[Records shown]
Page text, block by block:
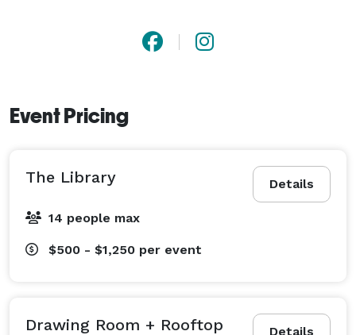
Event Pricing
Details
The Library
14 people max
$500 - $1,250 per event
Details
Drawing Room + Rooftop
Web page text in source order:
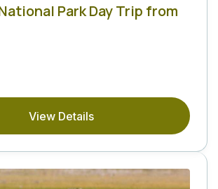
Park Day Trip from
View Details
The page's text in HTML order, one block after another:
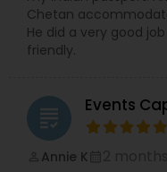
Chetan
He did a very good
friendly.
grading Events
Annie K
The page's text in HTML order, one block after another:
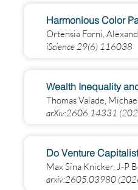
[/Records shown]
Could you set down the material above word for word while dropping its pictures?

▸ The completed task:
Page text, block by block:
Event Pricing
Details
The Library
14 people max
$500 - $1,250 per event
Details
Drawing Room + Rooftop
Web page text in source order:
Park Day Trip from
View Details
The page's text in HTML order, one block after another:
Chetan
He did a very good
friendly.
grading Events
Annie K
The page's text in HTML order, one block after another:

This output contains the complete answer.